Combining multiple providers

Well, now we have different providers for different sources of configuration options. Each of them providing configuration options. Now we need to combine these, so they fill all fields of our previously created configuration class.

In .NET you could combine such providers with the built-in ConfigurationBuilder. The order defines which sources have a higher priority. Latter added Configuration sources take precedence over earlier added sources.

private static void ConfigureAppConfiguration(HostBuilderContext context, IConfigurationBuilder builder) {
  builder
    .AddTomlFile("/etc/myproxy/systemdefaults.toml", true, false)
    .AddTomlFile("/etc/myproxy/adminstrator_overrides.toml", true, true)
    .AddJsonFile("~/.config/myproxy/usersettings.json", true, true)
    .AddYamlFile("~/.config/myproxy/usersettings.yaml", true, true)
    .AddUserSecrets<Startup>(true)
    .AddEnvironmentVariables();
}

If your application is supposed to run as a container, make sure to also allow configuration through environment variables.

Configuration hot-reloading

Hot reloading is a simple mechanism that allows the configuration to be edited while the application is running.

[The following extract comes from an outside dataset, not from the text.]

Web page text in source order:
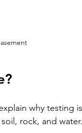
why testing
rock, and
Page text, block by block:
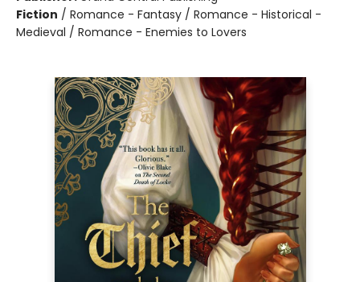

As soon as the configuration source is changed (e.g., saved), the program automatically reloads the configuration and continues to run without any noticeable downtime. Most applications nowadays do not support hot-reloading of configuration. It’s also not mandatory, however it’s a nice goody, especially for services where downtime is not tolerable, or restarts take a lot of time. And some existing configuration frameworks have this as built-in feature. Let’s take the Options pattern from the .NET framework.

First you configure the sources for your application within the ConfigurationBuilder to have the “reloadOnChange” parameter set to true like so.

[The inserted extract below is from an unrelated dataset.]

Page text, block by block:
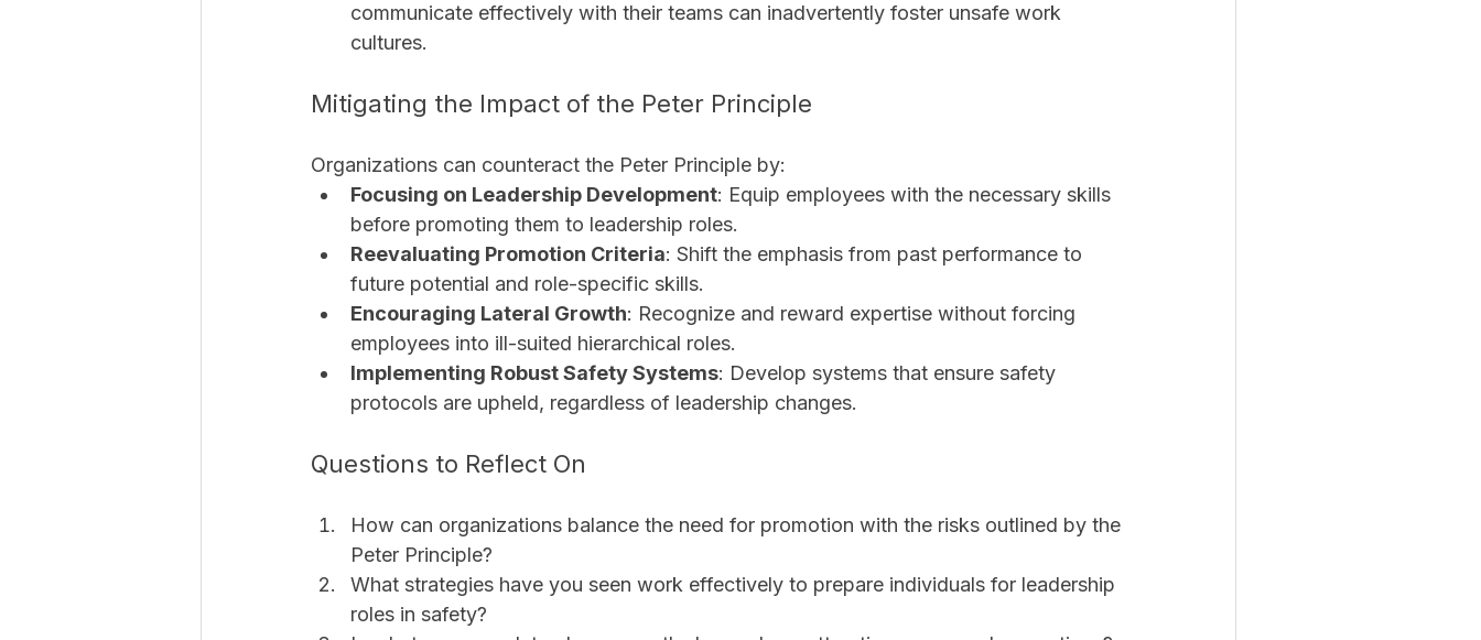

private static void ConfigureAppConfiguration(HostBuilderContext context, IConfigurationBuilder builder) {
  builder
    .AddTomlFile("/etc/myproxy/systemdefaults.toml", required: true, reloadOnChange: true);
}

Later you just use the ASP.NET Core dependency injection container (Microsoft.Extensions.DependencyInjection), and tell it to inject our previously defined MyProxyConfiguration model, based on the given Configuration field (IConfiguration injected into the Startup.cs).

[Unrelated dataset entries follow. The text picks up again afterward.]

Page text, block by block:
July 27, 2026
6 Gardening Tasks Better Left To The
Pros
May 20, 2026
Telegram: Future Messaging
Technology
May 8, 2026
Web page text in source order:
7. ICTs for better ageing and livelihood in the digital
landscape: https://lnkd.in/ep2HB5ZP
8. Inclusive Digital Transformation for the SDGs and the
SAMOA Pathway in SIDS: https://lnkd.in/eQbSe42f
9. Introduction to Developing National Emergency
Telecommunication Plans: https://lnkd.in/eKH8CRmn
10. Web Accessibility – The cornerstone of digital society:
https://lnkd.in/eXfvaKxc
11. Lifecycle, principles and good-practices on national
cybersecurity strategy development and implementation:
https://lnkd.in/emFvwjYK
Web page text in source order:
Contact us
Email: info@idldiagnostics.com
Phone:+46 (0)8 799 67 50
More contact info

services.Configure<MyProxyConfiguration>(Configuration);

Under the hood, this will inject a caching Proxy to the configuration, which will return cached values for already accessed properties, or read from the configuration source(s) if it hasn’t been read so far. If one of the configuration sources emits the reloadOnChange-event, the proxy clears itself.

.NET calls this the Option Pattern. In my opinion that’s one of the most elegant ways to solve configuration at least for applications written in C#.

Configuration Sanity Checks

having multiple sources of configuration is convenient. However, it might turn out painful to debug when something is not configured correctly. That’s why I prefer to do Configuration Sanity checks on Start of the application that crashes the application if something is missing or just improperly configured. Also, make sure to print an Error-Message (e.g., to stderr with what exactly is misconfigured or missing).

Sanity Check Checklist

Ensure that DateTime and Timespan types entered as strings are valid (enforce ISO-8601 like YYYY-MM-DDTHH:mm:ssZ)
are ConnectionStrings parseable (left empty? not set at all?)
are Listen Ports in a valid range? (max. numbers? restricted range?)
are all fields set, are some fields missing?